(Records from a collection)

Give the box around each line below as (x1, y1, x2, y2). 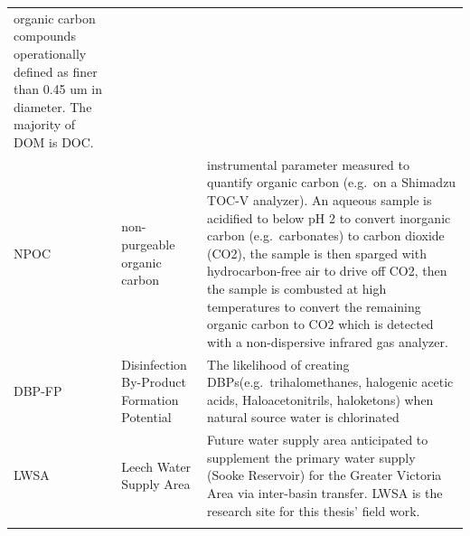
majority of (14, 115, 76, 134)
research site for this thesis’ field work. (207, 501, 420, 520)
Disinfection (121, 354, 187, 373)
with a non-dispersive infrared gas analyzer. (207, 332, 448, 351)
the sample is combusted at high (207, 278, 387, 297)
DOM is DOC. (14, 132, 94, 151)
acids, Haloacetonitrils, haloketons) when (207, 390, 434, 409)
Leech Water (121, 456, 192, 475)
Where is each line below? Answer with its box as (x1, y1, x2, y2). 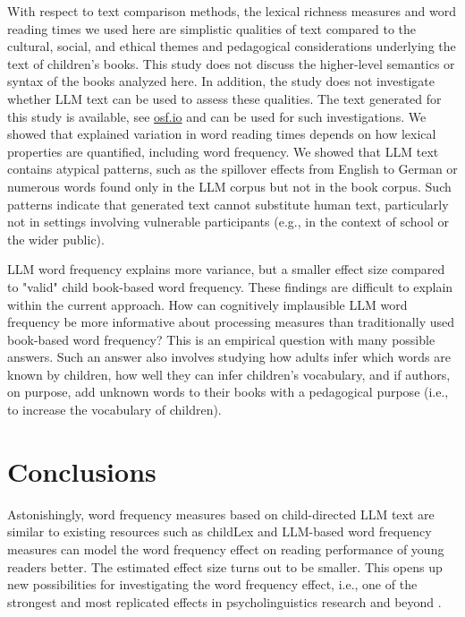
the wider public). (7, 229, 105, 248)
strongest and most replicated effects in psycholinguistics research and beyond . (7, 592, 442, 611)
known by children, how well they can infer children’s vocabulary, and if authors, (7, 364, 451, 383)
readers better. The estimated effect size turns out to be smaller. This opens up (7, 557, 443, 576)
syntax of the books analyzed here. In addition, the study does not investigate (7, 72, 435, 90)
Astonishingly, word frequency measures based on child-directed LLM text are (7, 504, 435, 523)
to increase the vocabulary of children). (7, 400, 222, 419)
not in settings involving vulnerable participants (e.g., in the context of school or (7, 212, 449, 231)
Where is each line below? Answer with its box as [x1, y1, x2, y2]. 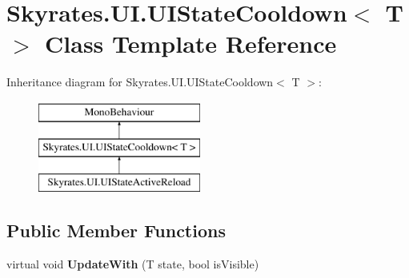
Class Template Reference [45, 27, 337, 60]
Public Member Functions [6, 218, 226, 243]
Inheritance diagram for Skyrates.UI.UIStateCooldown [6, 73, 274, 90]
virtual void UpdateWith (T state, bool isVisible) [6, 256, 259, 272]
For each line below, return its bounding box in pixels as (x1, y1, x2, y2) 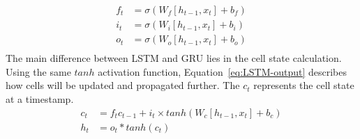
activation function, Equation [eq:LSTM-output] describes (98, 64, 347, 79)
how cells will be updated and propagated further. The (6, 78, 240, 92)
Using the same (6, 64, 71, 79)
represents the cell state (253, 78, 354, 92)
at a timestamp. (6, 91, 74, 106)
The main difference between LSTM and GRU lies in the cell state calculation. (6, 51, 342, 65)
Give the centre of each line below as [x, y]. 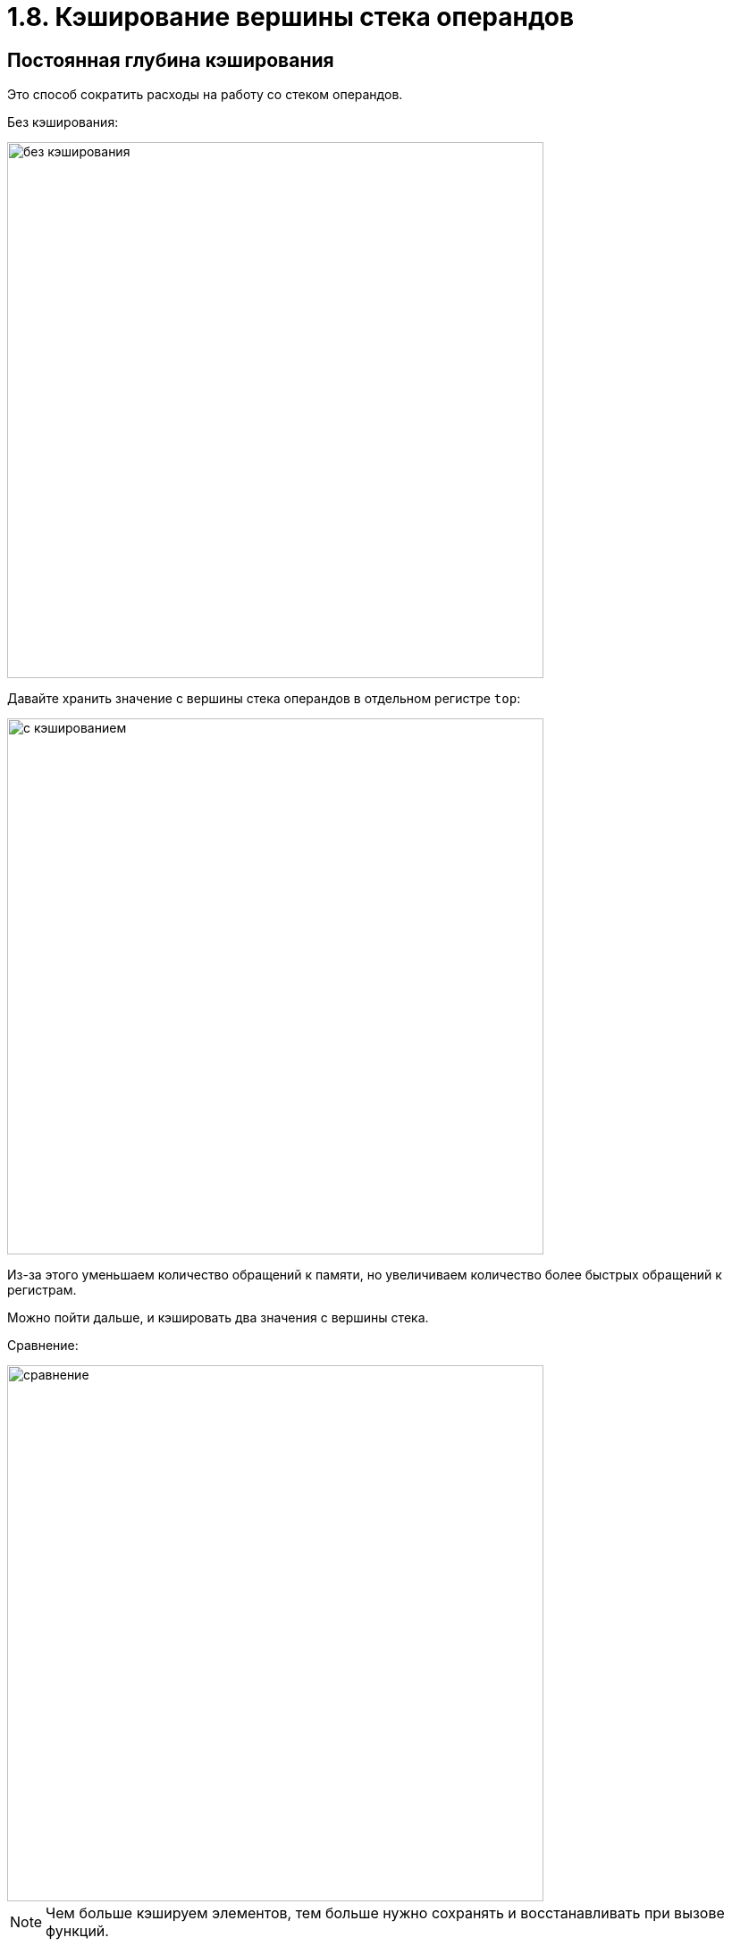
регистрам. [42, 1290]
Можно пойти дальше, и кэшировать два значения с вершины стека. [218, 1318]
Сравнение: [43, 1346]
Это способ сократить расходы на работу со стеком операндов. [205, 95]
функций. [77, 1931]
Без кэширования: [63, 122]
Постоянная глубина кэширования [171, 60]
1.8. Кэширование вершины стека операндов [291, 17]
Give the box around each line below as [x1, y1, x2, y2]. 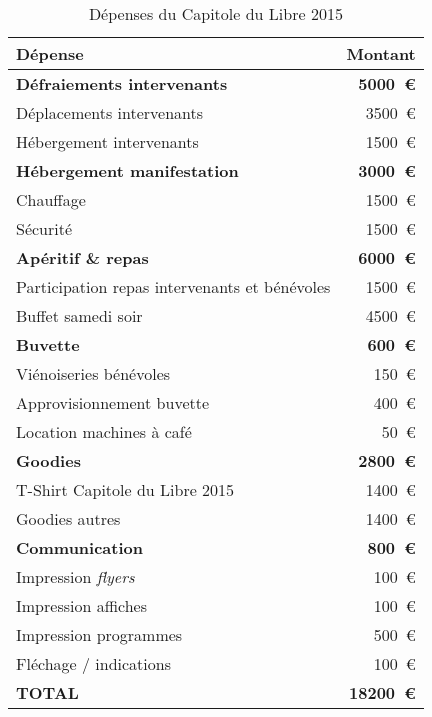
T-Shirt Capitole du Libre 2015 [16, 478, 235, 501]
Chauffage [16, 188, 86, 211]
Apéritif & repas [16, 246, 149, 269]
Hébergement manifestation [16, 159, 239, 182]
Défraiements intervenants [16, 72, 228, 95]
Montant [346, 42, 416, 65]
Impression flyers [16, 565, 135, 588]
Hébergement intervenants [16, 130, 199, 153]
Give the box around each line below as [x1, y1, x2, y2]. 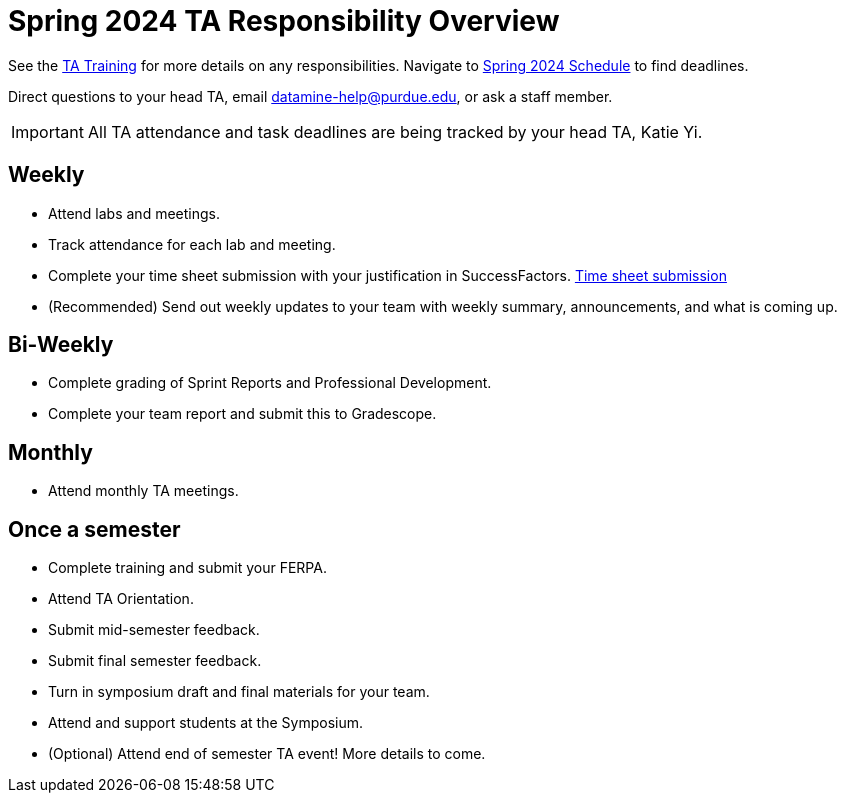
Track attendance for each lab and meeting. [48, 235, 336, 253]
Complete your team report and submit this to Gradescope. [48, 405, 437, 423]
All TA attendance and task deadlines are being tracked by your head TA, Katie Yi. [87, 121, 703, 142]
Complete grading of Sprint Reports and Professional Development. [48, 374, 492, 392]
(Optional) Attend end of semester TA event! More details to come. [48, 745, 486, 763]
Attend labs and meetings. [48, 204, 220, 222]
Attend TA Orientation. [48, 590, 194, 608]
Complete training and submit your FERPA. [48, 559, 327, 577]
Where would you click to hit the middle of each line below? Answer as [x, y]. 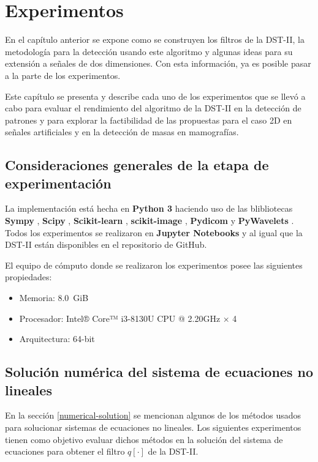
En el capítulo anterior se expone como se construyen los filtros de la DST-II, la [155, 39]
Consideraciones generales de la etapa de [137, 165]
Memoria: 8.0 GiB [54, 298]
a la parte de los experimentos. [63, 75]
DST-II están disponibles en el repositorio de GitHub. [106, 244]
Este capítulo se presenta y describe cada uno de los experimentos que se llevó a [155, 96]
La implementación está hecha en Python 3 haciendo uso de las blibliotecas [149, 208]
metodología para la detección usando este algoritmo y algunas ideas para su [149, 51]
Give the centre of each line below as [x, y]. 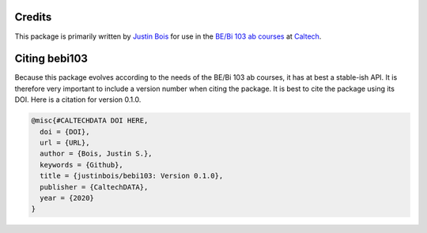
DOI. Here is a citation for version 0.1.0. [78, 100]
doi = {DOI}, [65, 132]
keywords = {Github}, [82, 165]
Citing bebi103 [51, 59]
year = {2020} [67, 198]
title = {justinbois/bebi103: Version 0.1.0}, [132, 176]
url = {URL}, [65, 143]
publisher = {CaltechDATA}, [94, 187]
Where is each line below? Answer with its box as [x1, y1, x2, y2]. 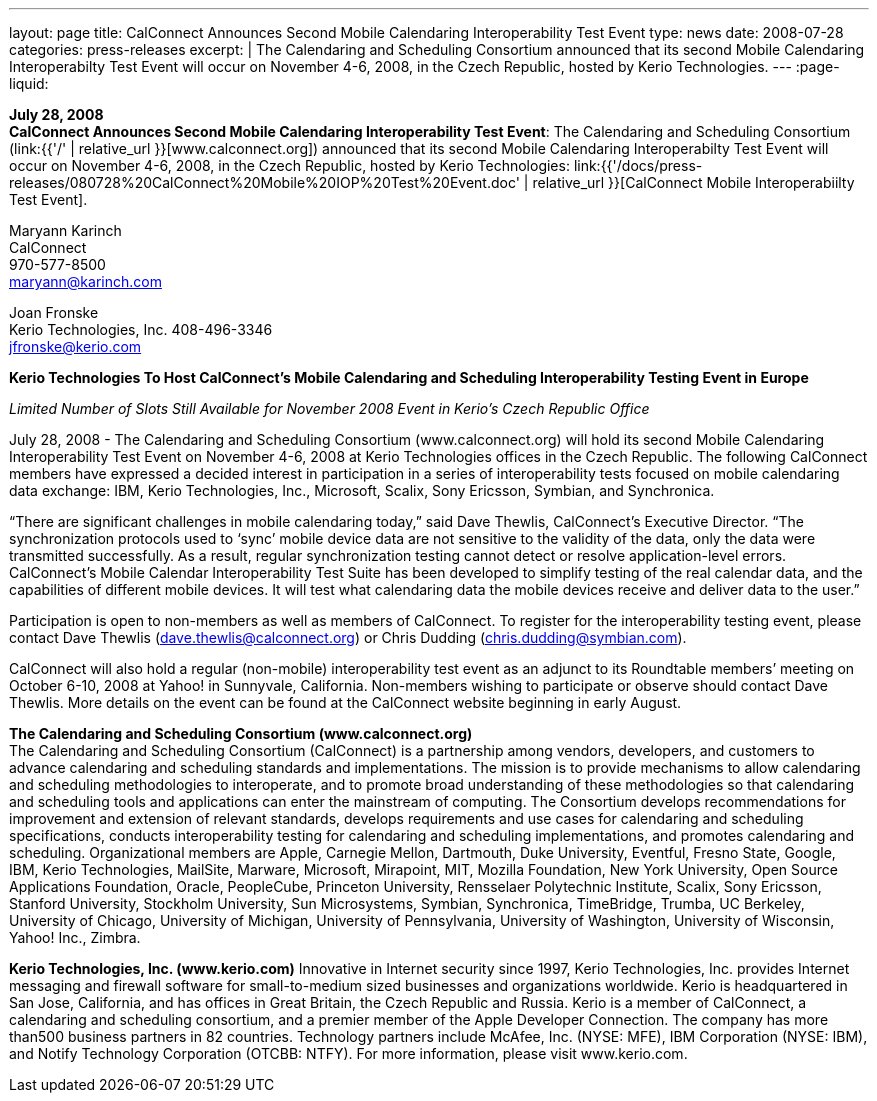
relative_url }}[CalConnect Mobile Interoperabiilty [532, 174, 855, 191]
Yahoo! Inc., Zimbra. [9, 929, 141, 946]
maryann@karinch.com [9, 273, 162, 290]
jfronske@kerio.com [9, 338, 142, 355]
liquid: [9, 75, 49, 92]
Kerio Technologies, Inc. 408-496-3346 [9, 321, 273, 338]
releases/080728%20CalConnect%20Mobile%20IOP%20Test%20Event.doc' [9, 174, 520, 191]
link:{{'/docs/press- [573, 157, 703, 174]

_Required work_: Using the records above, return word for word the lines that begin at the one containing "Можно пойти дальше, и" and end at the one containing "Track attendance for", both of them included and no pictures.

_The answer_:
Можно пойти дальше, и кэшировать два значения с вершины стека. [218, 1318]
Сравнение: [43, 1346]
Это способ сократить расходы на работу со стеком операндов. [205, 95]
функций. [77, 1931]
Без кэширования: [63, 122]
Постоянная глубина кэширования [171, 60]
1.8. Кэширование вершины стека операндов [291, 17]
Give the box around each line below as [x1, y1, x2, y2]. 
T-Shirt Capitole du Libre 2015 [16, 478, 235, 501]
Chauffage [16, 188, 86, 211]
Apéritif & repas [16, 246, 149, 269]
Hébergement manifestation [16, 159, 239, 182]
Défraiements intervenants [16, 72, 228, 95]
Montant [346, 42, 416, 65]
Impression flyers [16, 565, 135, 588]
Hébergement intervenants [16, 130, 199, 153]
Give the box around each line below as [x1, y1, x2, y2]. 
Track attendance for each lab and meeting. [48, 235, 336, 253]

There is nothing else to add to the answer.